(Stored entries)
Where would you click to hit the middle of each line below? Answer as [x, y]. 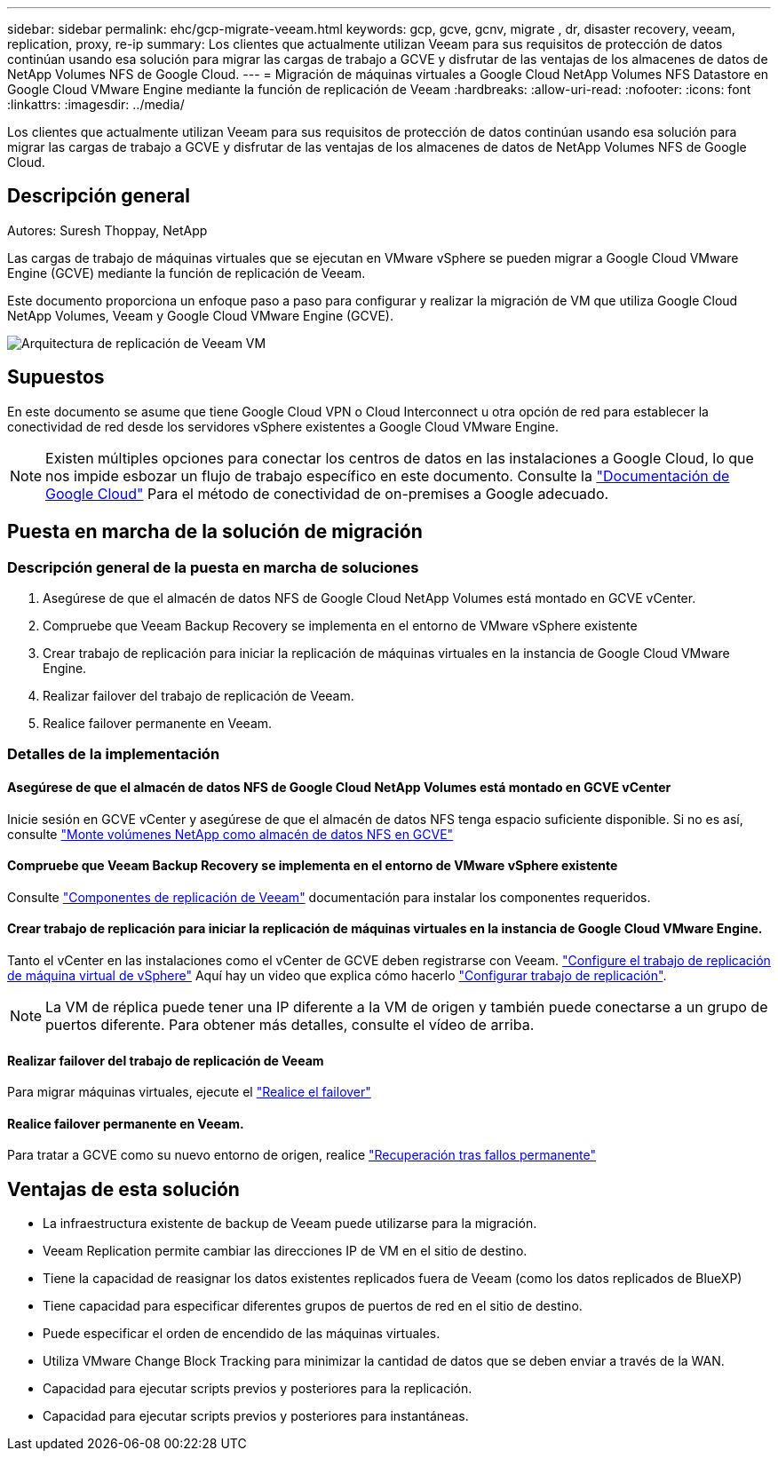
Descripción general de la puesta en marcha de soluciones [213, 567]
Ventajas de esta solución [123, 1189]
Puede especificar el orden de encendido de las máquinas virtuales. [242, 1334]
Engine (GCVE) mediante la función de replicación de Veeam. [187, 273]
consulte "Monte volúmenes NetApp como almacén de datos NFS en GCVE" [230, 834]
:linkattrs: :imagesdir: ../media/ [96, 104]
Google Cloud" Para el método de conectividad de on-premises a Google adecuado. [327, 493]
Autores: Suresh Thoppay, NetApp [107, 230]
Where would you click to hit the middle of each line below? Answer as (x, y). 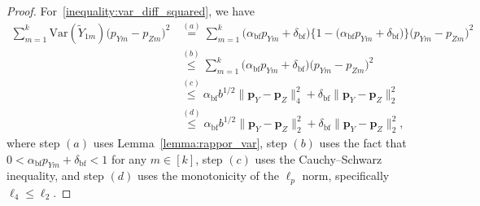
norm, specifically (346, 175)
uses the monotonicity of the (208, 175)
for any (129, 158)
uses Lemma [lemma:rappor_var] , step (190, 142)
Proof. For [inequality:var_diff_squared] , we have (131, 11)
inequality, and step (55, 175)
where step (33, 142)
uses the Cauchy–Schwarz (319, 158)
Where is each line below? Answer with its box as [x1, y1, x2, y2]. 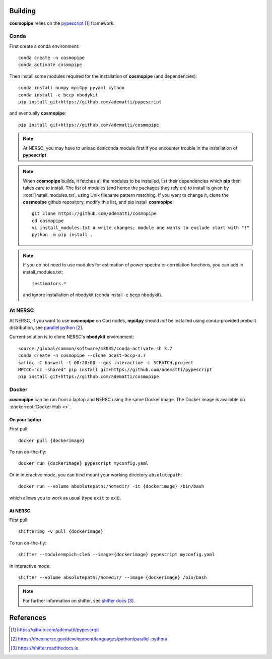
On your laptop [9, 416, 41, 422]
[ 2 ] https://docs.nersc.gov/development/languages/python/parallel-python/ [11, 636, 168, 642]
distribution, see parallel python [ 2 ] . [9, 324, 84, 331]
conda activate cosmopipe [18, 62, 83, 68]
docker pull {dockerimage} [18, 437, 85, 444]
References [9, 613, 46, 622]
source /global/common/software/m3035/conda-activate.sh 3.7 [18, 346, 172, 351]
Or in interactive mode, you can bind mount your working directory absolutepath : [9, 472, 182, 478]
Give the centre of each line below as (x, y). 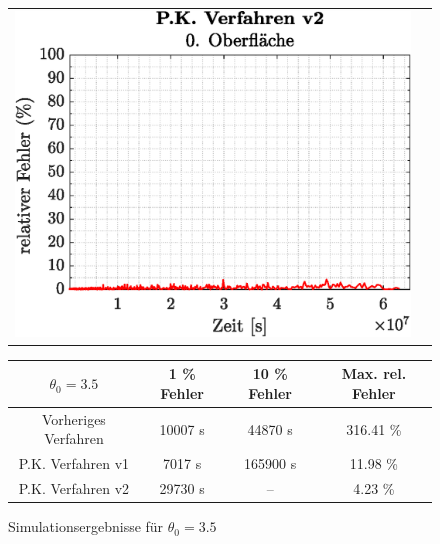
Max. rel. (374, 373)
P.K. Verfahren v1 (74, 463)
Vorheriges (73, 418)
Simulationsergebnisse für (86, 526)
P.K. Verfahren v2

● AIM OF THE TASK:
Note every line of the records that holds the word "parallel", and copy it.

● RESULT OF THE TASK:
[ 2 ] https://docs.nersc.gov/development/languages/python/parallel-python/ [11, 636, 168, 642]
distribution, see parallel python [ 2 ] . [9, 324, 84, 331]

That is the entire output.